The light microscope is a pivotal tool with cytology and histology mandatory in assessing gill health. The gill biopsy should be considered part of a clinical examination as the water medium surrounding the gill and on the gill contains often fragile organisms that would otherwise be lost in fixation for histology alone, but easily viewed with cytology. Barramundi are easily anaesthetised and recovered like many terrestrials and gill re-growth is rapid, healing within days. Biopsies should be viewed unstained with and without phase contrast and then stained and reviewed, recognizing some ectoparasites maybe lost with anaesthetic agents and stains. The sacrificing of the fish after a live gill biopsy is necessary with histology and microbiology our major tools for diagnostics, with no other non invasive methods readily available as for terrestrials. Every year many new water organisms related to aquaculture are described in the literature and the finding of novel and new organisms makes the veterinary examination of the live fish exciting yet imperative.

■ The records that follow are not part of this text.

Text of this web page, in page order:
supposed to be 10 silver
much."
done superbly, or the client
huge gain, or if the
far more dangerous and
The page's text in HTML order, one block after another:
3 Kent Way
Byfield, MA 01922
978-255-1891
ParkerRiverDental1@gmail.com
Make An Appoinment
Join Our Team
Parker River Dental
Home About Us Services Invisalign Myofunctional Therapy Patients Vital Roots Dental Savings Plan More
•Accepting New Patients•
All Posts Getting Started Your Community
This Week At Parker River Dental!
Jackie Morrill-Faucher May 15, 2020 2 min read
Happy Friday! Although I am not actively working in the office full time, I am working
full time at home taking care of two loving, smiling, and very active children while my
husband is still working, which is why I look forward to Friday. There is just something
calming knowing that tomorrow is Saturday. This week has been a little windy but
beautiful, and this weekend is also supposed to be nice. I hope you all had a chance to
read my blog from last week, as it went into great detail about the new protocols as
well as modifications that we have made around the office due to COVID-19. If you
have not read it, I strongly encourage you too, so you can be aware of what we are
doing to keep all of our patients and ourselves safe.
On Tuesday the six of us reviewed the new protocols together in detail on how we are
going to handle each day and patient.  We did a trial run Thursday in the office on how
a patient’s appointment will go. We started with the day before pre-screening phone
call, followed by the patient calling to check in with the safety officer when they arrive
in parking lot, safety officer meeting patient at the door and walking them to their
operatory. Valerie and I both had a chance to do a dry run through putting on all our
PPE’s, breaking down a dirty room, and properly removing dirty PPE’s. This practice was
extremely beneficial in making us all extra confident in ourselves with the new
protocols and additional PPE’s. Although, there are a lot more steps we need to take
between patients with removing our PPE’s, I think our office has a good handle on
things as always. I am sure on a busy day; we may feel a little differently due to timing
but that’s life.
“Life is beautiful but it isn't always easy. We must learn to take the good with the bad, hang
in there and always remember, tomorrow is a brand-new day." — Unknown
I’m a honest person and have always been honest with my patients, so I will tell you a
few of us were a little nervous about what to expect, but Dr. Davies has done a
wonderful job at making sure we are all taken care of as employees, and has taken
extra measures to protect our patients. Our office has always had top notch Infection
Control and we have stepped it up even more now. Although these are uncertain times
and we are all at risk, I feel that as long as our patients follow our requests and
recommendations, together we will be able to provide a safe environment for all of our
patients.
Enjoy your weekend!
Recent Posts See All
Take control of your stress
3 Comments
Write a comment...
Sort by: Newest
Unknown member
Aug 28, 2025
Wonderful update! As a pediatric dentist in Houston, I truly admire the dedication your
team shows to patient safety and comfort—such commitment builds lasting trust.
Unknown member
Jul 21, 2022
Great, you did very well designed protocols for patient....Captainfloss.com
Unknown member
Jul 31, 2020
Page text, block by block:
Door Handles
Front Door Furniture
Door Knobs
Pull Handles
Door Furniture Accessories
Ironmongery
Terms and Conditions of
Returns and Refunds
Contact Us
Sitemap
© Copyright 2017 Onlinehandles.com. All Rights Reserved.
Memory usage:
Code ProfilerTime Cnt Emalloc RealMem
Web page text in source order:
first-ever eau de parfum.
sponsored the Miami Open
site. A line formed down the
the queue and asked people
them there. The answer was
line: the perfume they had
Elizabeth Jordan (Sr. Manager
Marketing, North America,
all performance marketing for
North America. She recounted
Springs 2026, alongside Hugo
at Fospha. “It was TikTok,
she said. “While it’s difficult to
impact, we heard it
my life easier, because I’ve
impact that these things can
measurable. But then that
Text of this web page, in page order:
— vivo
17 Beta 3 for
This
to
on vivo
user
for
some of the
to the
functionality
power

A major concern is the gill pathogens found in wild barramundi were similar to those found in culture. For example the prevalence of the parasite Henneguya a Myxosporidean was 90% in sea cages 60 km offshore from Darwin in the Bathurst Island river system and 66% for ponded fish with water drawn from the Darwin Elizabeth river, compared to 33% infected in the wild habitat of the Mary river system close to Darwin by road. However the bacterial disease Epitheliocystis had a prevalence of 66% in the sea cages and 18% of similarly sized fish in the Mary river system, yet nil found in the pond farm, but in this case sample numbers were restricted. Consequently the surveillance for new fish pathogens and monitoring for existing pathogens in the wild ecosystems and aquaculture facilities is necessary and must include the macro and micro flora and fauna surrounding such facilities as they are potentially affected from aquaculture waste streams. The sustainability of aquaculture in open water culture must be considered with great concern for many reasons, but disease by its nature could overwhelm a species and other aquatic life quickly disseminated in a dynamic water medium.

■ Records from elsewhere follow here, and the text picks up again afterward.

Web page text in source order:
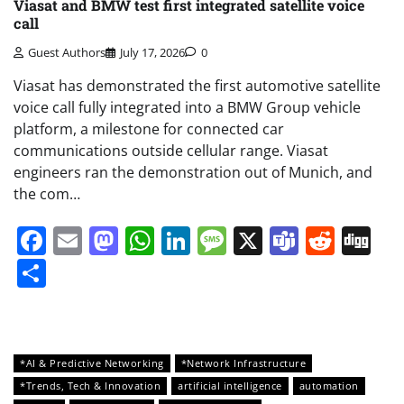
Viasat and BMW test first integrated satellite voice
call
Guest Authors July 17, 2026 0
Viasat has demonstrated the first automotive satellite
voice call fully integrated into a BMW Group vehicle
platform, a milestone for connected car
communications outside cellular range. Viasat
engineers ran the demonstration out of Munich, and
the com…
Facebook
EmailMastodon
WhatsApp
LinkedIn
Message
X Teams
*AI & Predictive Networking
*Network Infrastructure
*Trends, Tech & Innovation
artificial intelligence
automation
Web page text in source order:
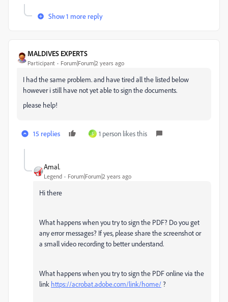
Show 1 more reply
MALDIVES EXPERTS
Participant Forum|Forum|2 years ago
I had the same problem. and have tired all the listed below
however i still have not yet able to sign the documents.
please help!
15 replies S 1 person likes this
Amal.
Legend Forum|Forum|2 years ago
Hi there
What happens when you try to sign the PDF? Do you get
any error messages? If yes, please share the screenshot or
a small video recording to better understand.
What happens when you try to sign the PDF online via the
link https://acrobat.adobe.com/link/home/ ?
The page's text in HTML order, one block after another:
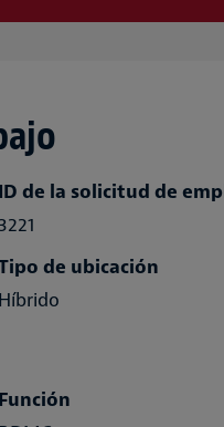
ID de la solicitud de
3221
de ubicación
Híbrido
Función
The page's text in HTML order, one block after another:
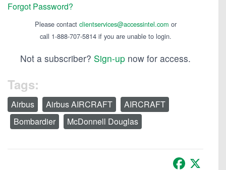
Forgot Password?
Please contact clientservices@accessintel.com or
call 1-888-707-5814 if you are unable to login.
Not a subscriber? Sign-up now for access.
Tags:
Airbus Airbus AIRCRAFT
AIRCRAFT
Bombardier
McDonnell Douglas
Facebook
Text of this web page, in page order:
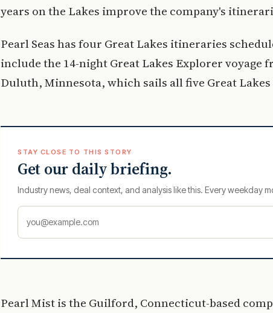
years on the Lakes improve the company's
Pearl Seas has four Great Lakes itineraries
include the 14-night Great Lakes Explorer voyage
Duluth, Minnesota, which sails all five Great
STAY CLOSE TO THIS STORY
Get our daily briefing.
Industry news, deal context, and analysis like this. Every weekday
Pearl Mist is the Guilford, Connecticut-based
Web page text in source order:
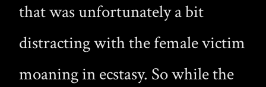
that was unfortunately a bit
distracting with the female victim
moaning in ecstasy. So while the
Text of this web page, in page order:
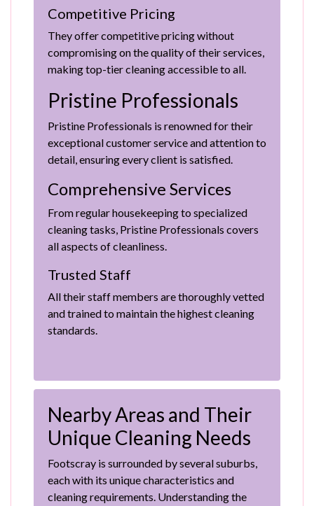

Freshwater culture of barramundi has problems with off flavour and disease, particularly recirculating aquaculture systems due to undercapitalization and possibly at this stage with existing type farms not suited for the culture of barramundi with one farm having all fish sampled diagnosed with systemic bacteraemia and gill Epitheliocystis. Commonly fish sampled from freshwater culture had suffered pathological changes to the gill, particularly hyperplasia indicating the fish are continually affected by issues of water quality and disease.
Pond culture appeared to control gill disease issues by affording lower stocking rates, high water exchanges from a river within metres, fallow and the flavour of the fish similar to wild catch or sea cage culture, when purged in brackish water. The decreased environmental and ecosystem risks, coupled with the pond farmer reporting good profits with a simple form of culture, also suitable for intensification is a success story for barramundi production for today and the future.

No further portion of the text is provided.